That looks likely. So is there no way of keeping more than one scope in a collection together?

pkolaczk · 2020-08-13T13:46:58Z

Indeed, this is a problem with invariance. The offending line is the marker:

pub struct FooScope<'scope> {
    marker: PhantomData<Box<dyn FnOnce(&FooScope<'scope>) + Send + Sync + 'scope>>,
}

fn with_foo_scope<'scope, F, R>(op: F)
    where F: for <'s> FnOnce(&'s FooScope<'scope>) -> R + 'scope + Send,
          R: Send
{
}

fn lifetimes<'scope, 'vec>(scopes: &'vec [FooScope<'scope>])
{
    with_foo_scope(move |s: &FooScope| {
        let x = [s, &scopes[0]];   // error:  data from `scopes` flows into `scopes` here
    })
}

cuviper · 2020-08-13T14:16:38Z

Because of the invariance, you would need all the scopes to have the same outer 'scope lifetime. But 'vec is necessarily a smaller lifetime, shrinking in each recursive nest, which means the closure can't outlive 'scope.

So this seems to be something we could only provide from rayon internals, where we can build a Vec<Scope<'scope>> by value.

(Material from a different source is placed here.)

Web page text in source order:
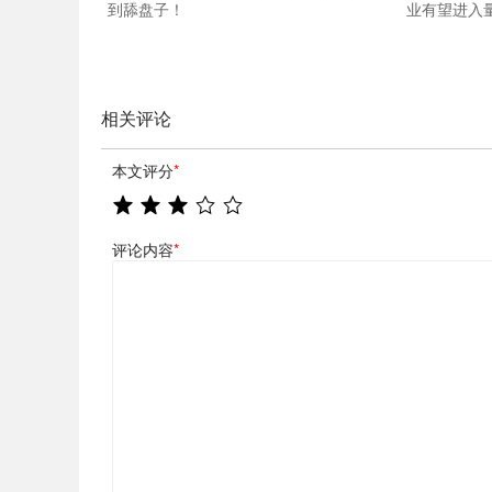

In case this is a question, the scope invariance is indeed necessary. Otherwise it would be possible to spawn closures with smaller lifetimes, but the scope would only enforce that they complete before the original scope lifetime, which is too late.

pkolaczk · 2020-08-13T16:00:50Z

Ok, makes sense. Can you give me any hints on where to start from inside rayon?

cuviper · 2020-08-13T16:38:01Z

See rayon-core/src/scope/mod.rs

fn scope basically just calls Scope::new, then complete which executes the closure (catching panics) and then steal_till_jobs_complete for the spawns. At a glance this doesn't seem too hard to extend to multiple scopes, although scope creation wants to be in_worker for the target pool first. I was working on a branch to avoid that for #562, which would probably make it easier here too...

pkolaczk · 2020-08-14T06:26:29Z

Thank you. Before I dive into Rayon internals, I managed to unblock myself with a little-bit of unsafe.
FYI, this is my code:

unsafe fn adjust_lifetime<'s, 'a, 'b>(scope: &'s Scope<'a>) -> &'s Scope<'b> {
    std::mem::transmute::<&'s Scope<'a>, &'s Scope<'b>>(scope)
}

fn nest<'scope, OP, R>(pools: &[&ThreadPool], scopes: Vec<&Scope<'scope>>, op: OP) -> R
where
    OP: for<'s> FnOnce(&'s [&'s Scope<'scope>]) -> R + 'scope + Send,
    R: Send,
{
    if pools.len() > 0 {
        pools[0].scope(move |s: &Scope| {
            let mut vec = scopes;
            vec.push(unsafe { adjust_lifetime(s) });
            nest(&pools[1..], vec, op)
        })
    } else {
        (op)(&scopes)
    }
}

pub fn scopes<'scope, OP, R>(pools: &[&ThreadPool], op: OP) -> R
where
    OP: for<'s> FnOnce(&'s [&'s Scope<'scope>]) -> R + 'scope + Send,
    R: Send,
{
    nest(pools, Vec::with_capacity(pools.len()), op)
}

Is such use of unsafe safe in this case? This way, seen from the "outside" world, all scopes have the same lifetime as op lambda. I think it is ok to make the compiler forget about the fact they are nested and created/dropped sequentially. WDYT?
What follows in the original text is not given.